If we start supporting e.g. arbitrary length math operations, it becomes necessary to somehow measure or estimate their performance at runtime (based on the numbers actually used) for both fee estimation and DOS limits. The 1 sat/byte fee + opcode limit is no longer adequate (and static analysis is made even harder).
These costs may be worth it if there were important long-term use cases for arbitrary length math, but as far as I can tell, the only potential application is manually-implemented crypto systems. On the topic (from above post):
When thinking about new crypto algorithms, it’s probably most useful to think of the VM as exposing them over a VM-friendly API. Contracts don’t manually use large integer math operations to implement signature checking, they use OP_CHECKSIG. Again, it’s possible that future crypto systems will require different, more complex API interfaces, but I’ve tried to account for that by estimating high – 4 per 10 years. (And remember, in the past 10 years, we added ~2: OP_CHECKDATASIG and OP_CHECKDATASIGVERIFY.)

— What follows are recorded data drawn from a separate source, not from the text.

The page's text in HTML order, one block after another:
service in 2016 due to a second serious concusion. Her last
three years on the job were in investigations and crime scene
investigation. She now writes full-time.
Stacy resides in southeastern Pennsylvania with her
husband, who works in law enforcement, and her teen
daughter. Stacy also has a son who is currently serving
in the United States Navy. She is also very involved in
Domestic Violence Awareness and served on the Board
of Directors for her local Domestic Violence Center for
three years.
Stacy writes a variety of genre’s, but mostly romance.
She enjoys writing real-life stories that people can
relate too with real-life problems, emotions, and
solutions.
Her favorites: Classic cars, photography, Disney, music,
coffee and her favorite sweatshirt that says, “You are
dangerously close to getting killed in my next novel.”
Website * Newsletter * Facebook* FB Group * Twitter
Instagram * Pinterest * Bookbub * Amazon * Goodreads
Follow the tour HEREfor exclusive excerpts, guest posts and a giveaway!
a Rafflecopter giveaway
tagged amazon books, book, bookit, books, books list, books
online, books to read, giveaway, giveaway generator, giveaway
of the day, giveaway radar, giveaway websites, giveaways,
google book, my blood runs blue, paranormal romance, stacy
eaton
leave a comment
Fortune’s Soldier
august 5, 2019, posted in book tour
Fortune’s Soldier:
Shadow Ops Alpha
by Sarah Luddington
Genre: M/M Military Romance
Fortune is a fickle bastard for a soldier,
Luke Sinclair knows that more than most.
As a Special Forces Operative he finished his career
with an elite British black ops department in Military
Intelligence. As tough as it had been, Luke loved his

Built-in crypto opcodes will always be superior to equivalent, opcode-implemented crypto algorithms because they are both easier to optimize and use more concise VM bytecode (one opcode vs. an algorithm written using several opcodes). So rather than making numbers and the existing math operations support arbitrary sizes, it seems more likely that we’ll provide an “opcode interface” to load/manipulate/validate messages and keys using new crypto systems.
So I think the value proposition of >64 bit math boils down to: will we have a “crypto diaspora” in which users of Bitcoin Cash want to simultaneously switch to a vast number of new crypto systems which can’t or won’t be implemented as built-in opcodes?

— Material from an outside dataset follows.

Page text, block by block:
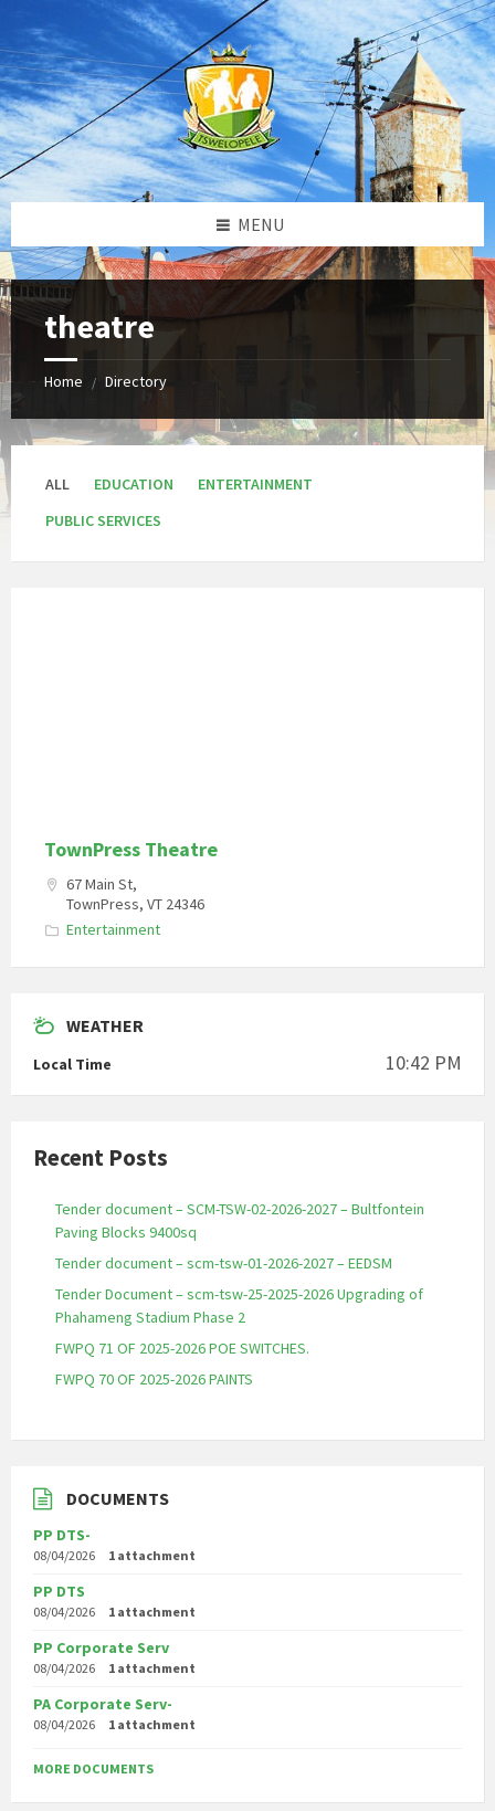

I think this is unlikely. New crypto systems typically undergo extensive review before widespread industry use – it seems unlikely that e.g. a significant number of Bitcoin Cash users/businesses will want to start using a new crypto system unless it has been reviewed (and is academically and technically popular) enough to be implemented as one or more built-in opcodes.
There is the possibility that Bitcoin Cash development slows or stops, such that even a large plurality of users can’t “push through” the addition of new crypto opcodes. I think this is unlikely too: if Bitcoin Cash is to continue to survive, it will have to maintain some crypto-agility – at least to remedy future breaks in foundational cryptographic primitives (e.g. developments in quantum computing).
So with that in mind, I’m fairly convinced that:
we should implement ~64 bit math, and
there is little, long-term, practical use for >64 bit math.
I still need to consider the largest practical sizes for simple arithmetic on future, fractional satoshi values, but I suspect even that is not likely to be worth jumping from 64 bit to 128 bit math – very few covenants/applications will be dealing with large enough sums to hit those limits, and those applications are likely capable of using either rounded numbers (e.g. do the initial math using 1,000s of satoshis, then multiply to get back to fractional satoshis) or emulated precision (like the long division hack).
So: does anyone know of any hypothetical use case for that sort of non-crypto arithmetic beyond 64 bit numbers?
This is a fantastic write-up. At the very least, I agree about no arbitrary-precision.
I do have one issue although not a use-case per se. As I understand it, ETH uses 256 bit numbers and a de facto fixed-point standard has emerged there. I can imagine there may be significant value in piggy-backing on infrastructure and standards established there, but it is an abstract understanding. Do you already have insight into potential value there such as optimized numerical libraries, validated math procedures, etc?